Another class of simple graded Lie conformal algebras that cannot be embedded into general Lie conformal algebras

TL;DR

This paper classifies a new class of simple graded Lie conformal algebras that cannot be embedded into general Lie conformal algebras, expanding understanding of their structure and examples, including some of Block type.

Contribution

It introduces a new class of simple graded Lie conformal algebras with specific properties, not embeddable into general Lie conformal algebras, and includes examples of Block type.

Findings

Classified a new class of simple graded Lie conformal algebras.

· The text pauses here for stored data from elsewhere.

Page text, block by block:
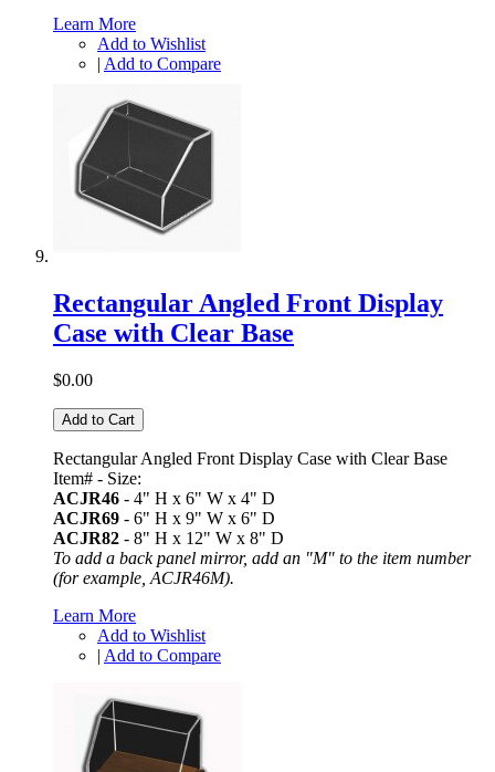
Learn More
Add to Wishlist
| Add to Compare
Rectangular Angled Front Display
Case with Clear Base
$0.00
Add to Cart
Rectangular Angled Front Display Case with Clear Base
Item# - Size:
ACJR46 - 4" H x 6" W x 4" D
ACJR69 - 6" H x 9" W x 6" D
ACJR82 - 8" H x 12" W x 8" D
To add a back panel mirror, add an "M" to the item number
(for example, ACJR46M).
Learn More
Add to Wishlist
| Add to Compare
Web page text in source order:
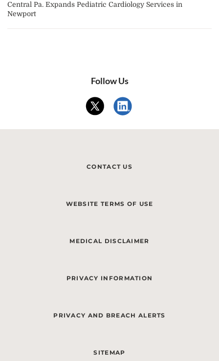
Central Pa. Expands Pediatric Cardiology Services in
Newport
Follow Us
CONTACT US
WEBSITE TERMS OF USE
MEDICAL DISCLAIMER
PRIVACY INFORMATION
PRIVACY AND BREACH ALERTS
SITEMAP
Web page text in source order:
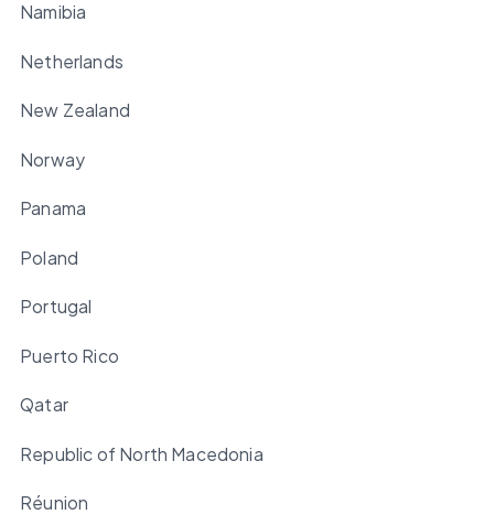
Namibia
Netherlands
New Zealand
Norway
Panama
Poland
Portugal
Puerto Rico
Qatar
Republic of North Macedonia
Réunion
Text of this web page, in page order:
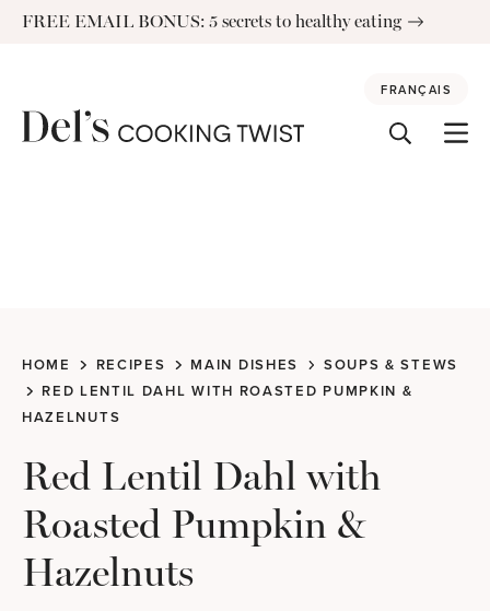
SkipFREE EMAIL BONUS: 5 secrets to healthy eating
FRANÇAIS
HOME RECIPES MAIN DISHES
SOUPS & STEWS
RED LENTIL DAHL WITH ROASTED PUMPKIN &
HAZELNUTS
Red Lentil Dahl with
Roasted Pumpkin &
Hazelnuts
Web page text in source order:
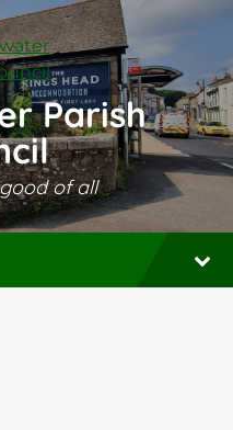
Parish
of all
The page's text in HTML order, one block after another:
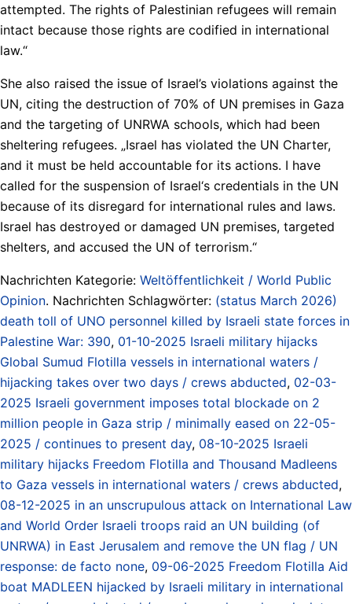
attempted. The rights of Palestinian refugees will remain
intact because those rights are codified in international
law.“
She also raised the issue of Israel’s violations against the
UN, citing the destruction of 70% of UN premises in Gaza
and the targeting of UNRWA schools, which had been
sheltering refugees. „Israel has violated the UN Charter,
and it must be held accountable for its actions. I have
called for the suspension of Israel‘s credentials in the UN
because of its disregard for international rules and laws.
Israel has destroyed or damaged UN premises, targeted
shelters, and accused the UN of terrorism.“
Nachrichten Kategorie: Weltöffentlichkeit / World Public
Opinion. Nachrichten Schlagwörter: (status March 2026)
death toll of UNO personnel killed by Israeli state forces in
Palestine War: 390, 01-10-2025 Israeli military hijacks
Global Sumud Flotilla vessels in international waters /
hijacking takes over two days / crews abducted, 02-03-
2025 Israeli government imposes total blockade on 2
million people in Gaza strip / minimally eased on 22-05-
2025 / continues to present day, 08-10-2025 Israeli
military hijacks Freedom Flotilla and Thousand Madleens
to Gaza vessels in international waters / crews abducted,
08-12-2025 in an unscrupulous attack on International Law
and World Order Israeli troops raid an UN building (of
UNRWA) in East Jerusalem and remove the UN flag / UN
response: de facto none, 09-06-2025 Freedom Flotilla Aid
boat MADLEEN hijacked by Israeli military in international
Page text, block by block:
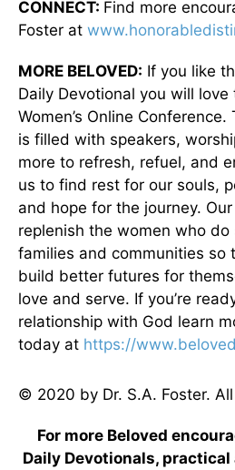
CONNECT: Find more
Foster at
MORE BELOVED: If you like
Daily Devotional you will love
Women’s Online
is filled with speakers,
more to refresh, refuel, and
us to find rest for our souls,
and hope for the journey.
replenish the women who
families and communities so
build better futures for
love and serve. If you’re
relationship with God learn
today at https://
© 2020 by Dr. S.A. Foster.
For more Beloved
Daily Devotionals,
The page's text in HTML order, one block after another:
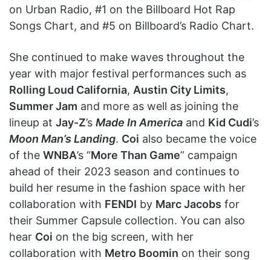
on Urban Radio, #1 on the Billboard Hot Rap
Songs Chart, and #5 on Billboard’s Radio Chart.
She continued to make waves throughout the
year with major festival performances such as
Rolling Loud California, Austin City Limits,
Summer Jam and more as well as joining the
lineup at Jay-Z’s Made In America and Kid Cudi’s
Moon Man’s Landing. Coi also became the voice
of the WNBA’s “More Than Game” campaign
ahead of their 2023 season and continues to
build her resume in the fashion space with her
collaboration with FENDI by Marc Jacobs for
their Summer Capsule collection. You can also
hear Coi on the big screen, with her
collaboration with Metro Boomin on their song
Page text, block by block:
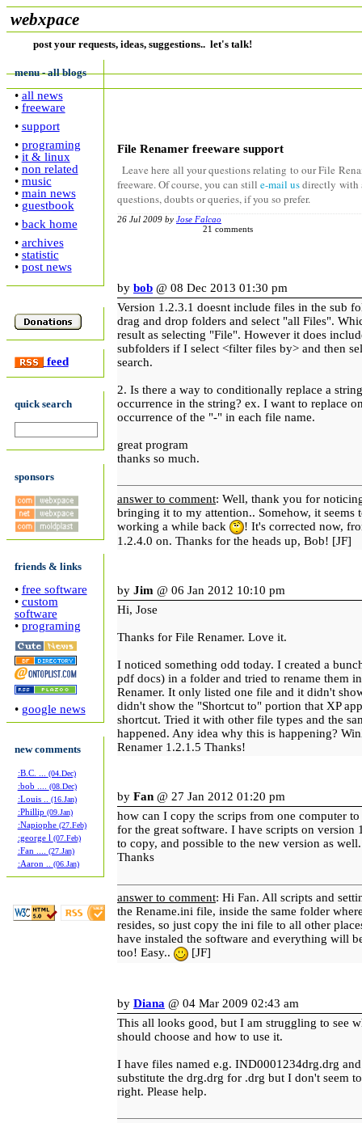
webxpace
post your requests, ideas, suggestions.. let's talk!
File Renamer freeware support
Leave here all your questions relating to our File
freeware. Of course, you can stille-mail usdirectly with
questions, doubts or queries, if you so prefer.
26 Jul 2009 by Jose Falcao
21 comments
by bob@ 08 Dec 2013 01:30 pm
Version 1.2.3.1 doesnt include files in the sub
drag and drop folders and select "all Files".
result as selecting "File". However it does
subfolders if I select <filter files by> and then
search.
2. Is there a way to conditionally replace a
occurrence in the string? ex. I want to replace
occurrence of the "-" in each file name.
great program
thanks so much.
answer to comment: Well, thank you for
bringing it to my attention.. Somehow, it seems
working a while back
! It's corrected now,
1.2.4.0 on. Thanks for the heads up, Bob! [JF]
by Jim@ 06 Jan 2012 10:10 pm
Hi, Jose
Thanks for File Renamer. Love it.
I noticed something odd today. I created a
pdf docs) in a folder and tried to rename them
Renamer. It only listed one file and it didn't
didn't show the "Shortcut to" portion that XP
shortcut. Tried it with other file types and the
happened. Any idea why this is happening?
Renamer 1.2.1.5 Thanks!
by Fan@ 27 Jan 2012 01:20 pm
how can I copy the scrips from one computer to
for the great software. I have scripts on version
to copy, and possible to the new version as well.
Thanks
answer to comment: Hi Fan. All scripts and
the Rename.ini file, inside the same folder
resides, so just copy the ini file to all other
have instaled the software and everything will
too! Easy..
[JF]
by Diana @ 04 Mar 2009 02:43 am
This all looks good, but I am struggling to see
should choose and how to use it.
I have files named e.g. IND0001234drg.drg
substitute the drg.drg for .drg but I don't seem
right. Please help.
menu - all blogs
• all news
• freeware
• support
• programing
• it & linux
• non related
• music
• main news
• guestbook
• back home
• archives
• statistic
• post news
feed
quick search
sponsors
friends & links
• free software
• custom
software
• programing
• google news
new comments
:B.C. ... (04.Dec)
:bob .... (08.Dec)
:Louis .. (16.Jan)
:Phillip (09.Jan)
:Napiophe (27.Feb)
:george l (07.Feb)
:Fan .... (27.Jan)
:Aaron .. (06.Jan)
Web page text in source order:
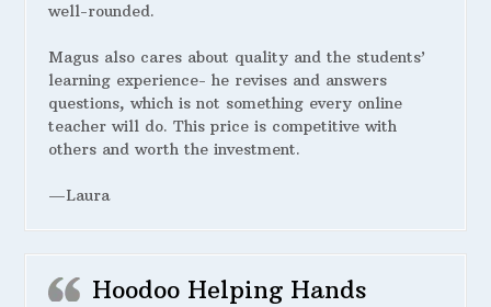
well-rounded.
Magus also cares about quality and the students’
learning experience- he revises and answers
questions, which is not something every online
teacher will do. This price is competitive with
others and worth the investment.
—Laura
Hoodoo Helping Hands
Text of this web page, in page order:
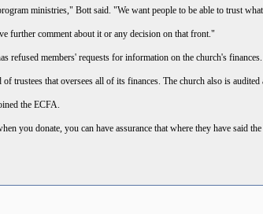
ministries," Bott said. "We want people to be able to trust
further comment about it or any decision on that front."
refused members' requests for information on the church's finances.
trustees that oversees all of its finances. The church also is audited
the ECFA.
you donate, you can have assurance that where they have said
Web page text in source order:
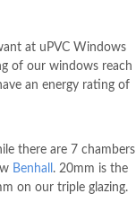
at uPVC Windows
of our windows reach
an energy rating of
there are 7 chambers
Benhall . 20mm is the
on our triple glazing.
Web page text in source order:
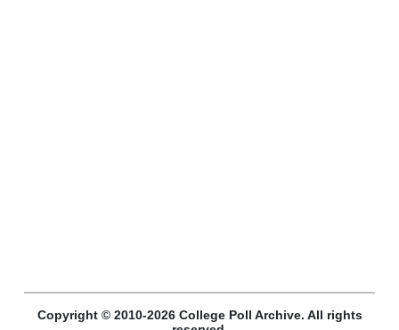
Copyright © 2010-2026 College Poll Archive. All rights
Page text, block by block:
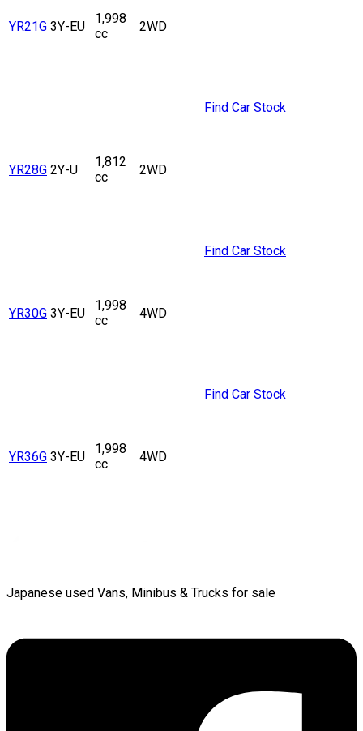
YR21G 3Y-EU
1,998
cc
2WD
YR28G 2Y-U
1,812
cc
2WD
Find Car Stock
YR30G 3Y-EU
1,998
cc
4WD
Find Car Stock
YR36G 3Y-EU
1,998
cc
4WD
Find Car Stock
Japanese used Vans, Minibus & Trucks for sale
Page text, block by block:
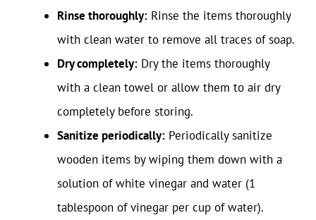
Rinse thoroughly: Rinse the items thoroughly
with clean water to remove all traces of soap.
Dry completely: Dry the items thoroughly
with a clean towel or allow them to air dry
completely before storing.
Sanitize periodically: Periodically sanitize
wooden items by wiping them down with a
solution of white vinegar and water (1
tablespoon of vinegar per cup of water).
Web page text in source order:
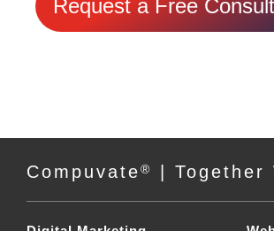
Request a Free
Compuvate® | Together
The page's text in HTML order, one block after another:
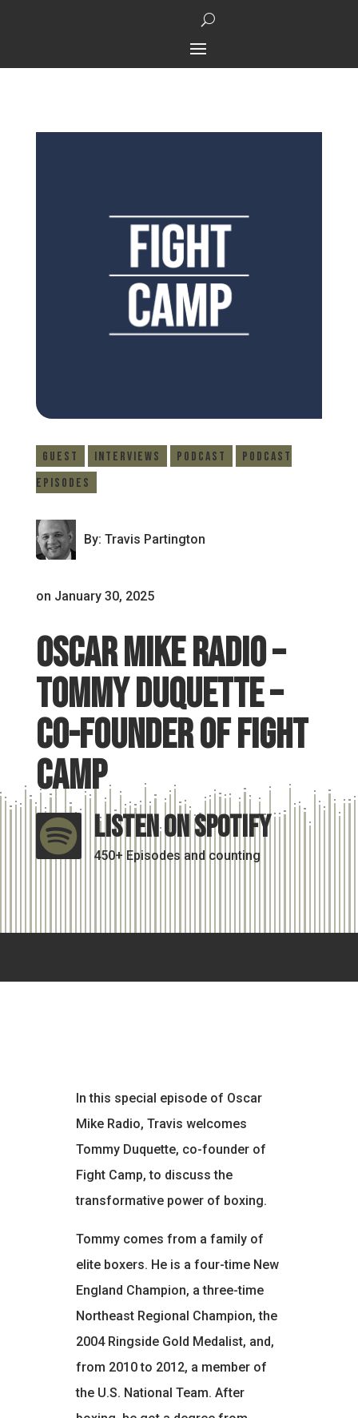
Guest Interviews Podcast
Podcast
Episodes
By: Travis Partington
on January 30, 2025
Oscar Mike Radio –
Tommy Duquette –
Co-Founder of Fight
Camp
 Listen On Spotify
450+ Episodes and counting
In this special episode of Oscar
Mike Radio, Travis welcomes
Tommy Duquette, co-founder of
Fight Camp, to discuss the
transformative power of boxing.
Tommy comes from a family of
elite boxers. He is a four-time New
England Champion, a three-time
Northeast Regional Champion, the
2004 Ringside Gold Medalist, and,
from 2010 to 2012, a member of
the U.S. National Team. After
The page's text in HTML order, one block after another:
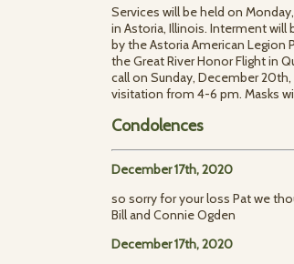
Services will be held on
in Astoria, Illinois. Interment
by the Astoria American
the Great River Honor Flight in
call on Sunday, December
visitation from 4-6 pm. Masks
Condolences
December 17th, 2020
so sorry for your loss Pat we
Bill and Connie Ogden
December 17th, 2020
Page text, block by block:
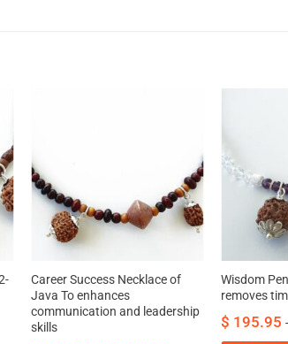
Career Success Necklace of
Java To enhances
communication and leadership
skills
Wisdom
removes
$ 195.95
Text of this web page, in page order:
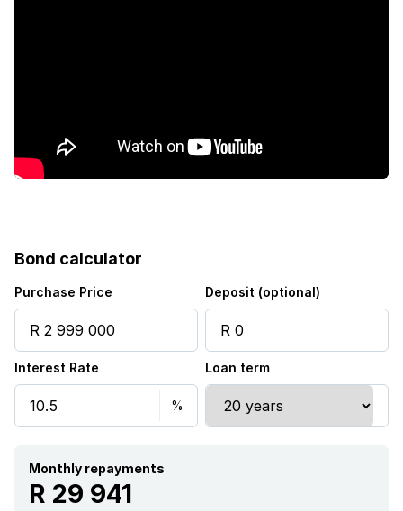
Bond calculator
Purchase Price Deposit (optional)
Interest Rate Loan term
Monthly repayments
R 29 941
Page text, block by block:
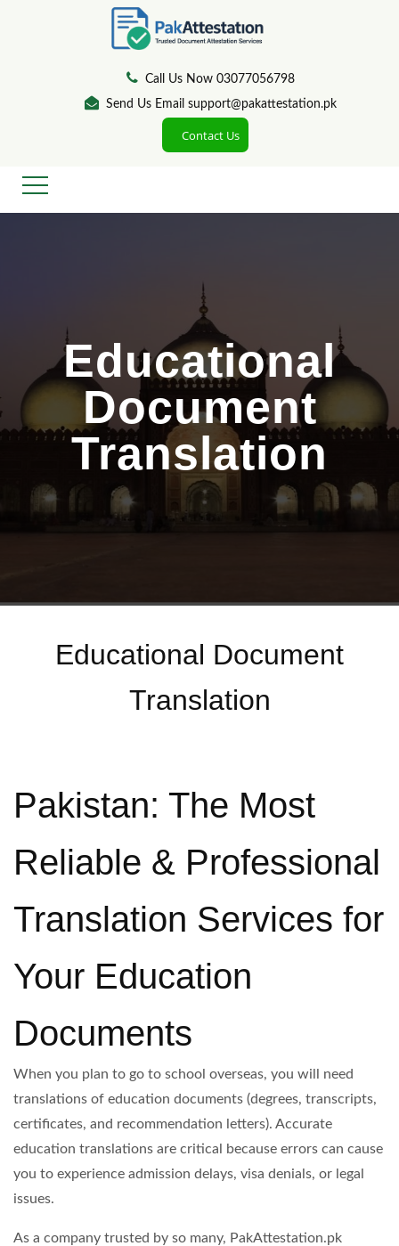
Call Us Now 03077056798
Send Us Email support@pakattestation.pk
Contact Us
Educational
Document
Translation
Educational Document
Translation
Pakistan: The Most
Reliable & Professional
Translation Services for
Your Education
Documents
When you plan to go to school overseas, you will need
translations of education documents (degrees, transcripts,
certificates, and recommendation letters). Accurate
education translations are critical because errors can cause
you to experience admission delays, visa denials, or legal
issues.
As a company trusted by so many, PakAttestation.pk
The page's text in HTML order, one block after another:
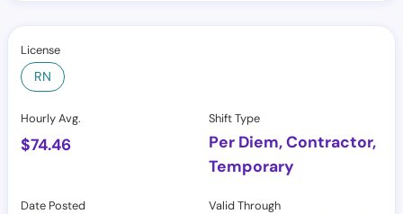
License
RN
Hourly Avg.
$74.46
Shift Type
Per Diem, Contractor,
Temporary
Date Posted Valid Through
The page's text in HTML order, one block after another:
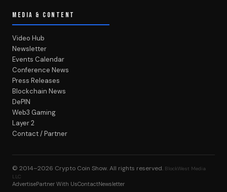
MEDIA & CONTENT
Video Hub
Newsletter
Events Calendar
Conference News
Press Releases
Blockchain News
DePIN
Web3 Gaming
Layer 2
Contact / Partner
© 2014–2026 Crypto Coin Show. All rights reserved. BlockWest Media
LLC
AdvertisePartner With UsContactNewsletter
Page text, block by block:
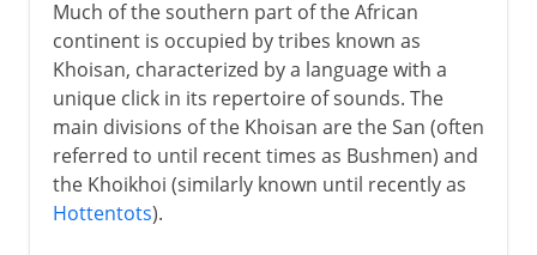
Much of the southern part of the African
continent is occupied by tribes known as
Khoisan, characterized by a language with a
unique click in its repertoire of sounds. The
main divisions of the Khoisan are the San (often
referred to until recent times as Bushmen) and
the Khoikhoi (similarly known until recently as
Hottentots).
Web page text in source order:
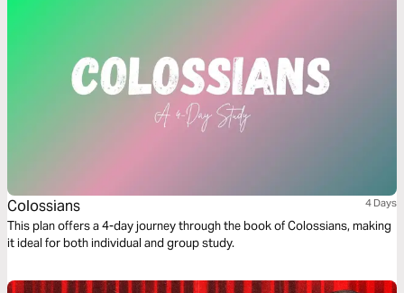
Colossians 4 Days
This plan offers a 4-day journey through the book of Colossians, making
it ideal for both individual and group study.
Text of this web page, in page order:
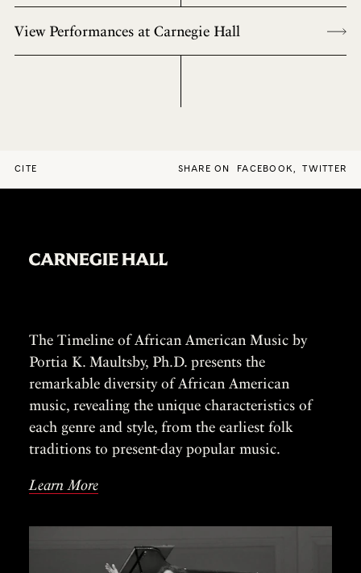
View Performances at Carnegie Hall
CITE SHARE ON FACEBOOK, TWITTER
The Timeline of African American Music by
Portia K. Maultsby, Ph.D. presents the
remarkable diversity of African American
music, revealing the unique characteristics of
each genre and style, from the earliest folk
traditions to present-day popular music.
Learn More
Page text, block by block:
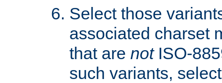
Select those
associated charset
that are notISO-
such variants,
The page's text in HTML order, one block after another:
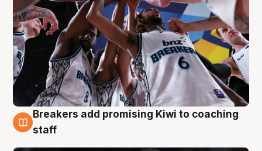
4 Aug
Breakers add promising Kiwi to coaching
staff
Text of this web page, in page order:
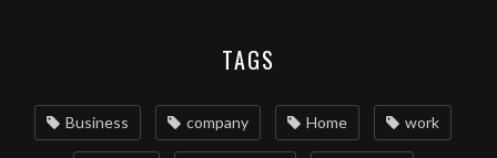
TAGS
Business company Home work
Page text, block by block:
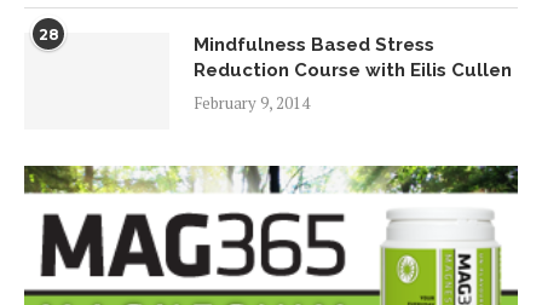
28
Mindfulness Based Stress
Reduction Course with Eilis Cullen
February 9, 2014
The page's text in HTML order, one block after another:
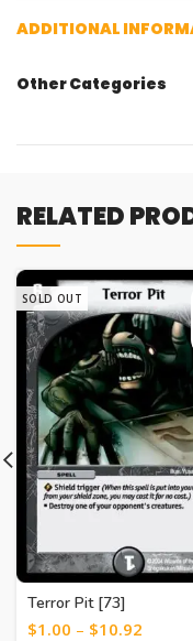
ADDITIONAL
Other Categories
RELATED
SOLD OUT
Terror Pit [73]
$1.00 – $10.92
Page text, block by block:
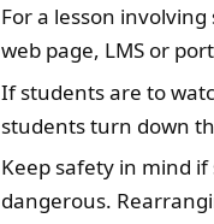
For a lesson
web page, LMS or
If students are to
students turn down
Keep safety in mind
dangerous.
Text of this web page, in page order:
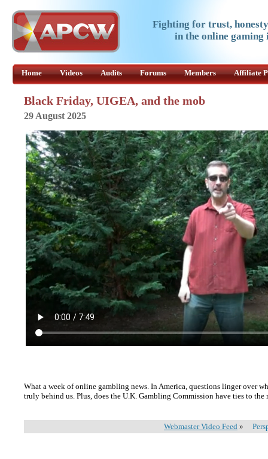
Fighting for trust,
in the online
Home Videos Audits Forums Members Affiliate
Black Friday, UIGEA, and the mob
29 August 2025
What a week of online gambling news. In America, questions linger over
truly behind us. Plus, does the U.K. Gambling Commission have ties to the
Webmaster Video Feed »
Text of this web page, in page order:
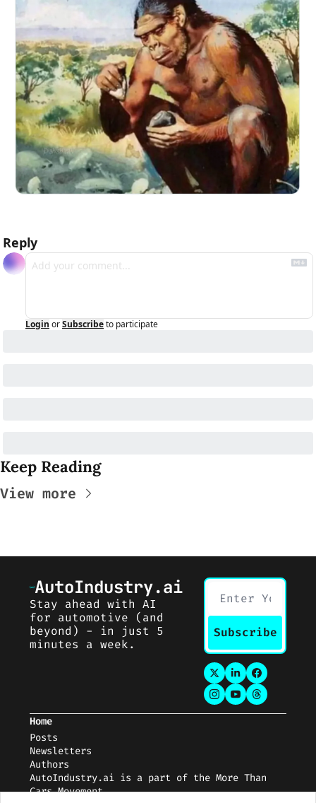
Reply
Login orSubscribeto participate
Keep Reading
View more
AutoIndustry.ai
Stay ahead with AI
for automotive (and
beyond) - in just 5
minutes a week.
Subscribe
Home
Posts
Newsletters
Authors
AutoIndustry.ai is a part of the More Than
Cars Movement
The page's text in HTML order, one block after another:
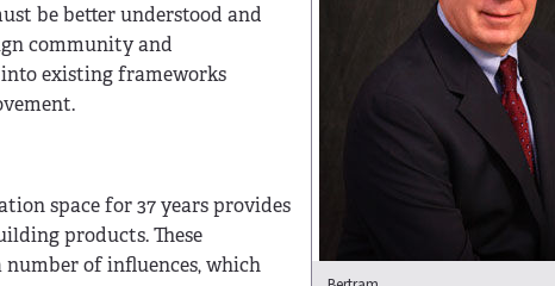
be better understood and
community and
existing frameworks
space for 37 years provides
products. These
number of influences, which

Identified these algebras include some of Block type.

Proved these algebras cannot be embedded into general Lie conformal algebras.

Abstract

In a previous paper by the authors, we obtain the first example of a finitely freely generated simple $\mathbb Z$-graded Lie conformal algebra of linear growth that cannot be embedded into any general Lie conformal algebra. In this paper, we obtain, as a byproduct, another class of such Lie conformal algebras by classifying $\mathbb Z$-graded simple Lie conformal algebras ${\cal G}=\oplus_{i=-1}^\infty{\cal G}_i$ satisfying the following, (1) ${\cal G}_0\cong{\rm Vir}$, the Virasoro conformal algebra; (2) Each ${\cal G}_i$ for $i\ge-1$ is a ${\rm Vir}$-module of rank one. These algebras include some Lie conformal algebras of Block type.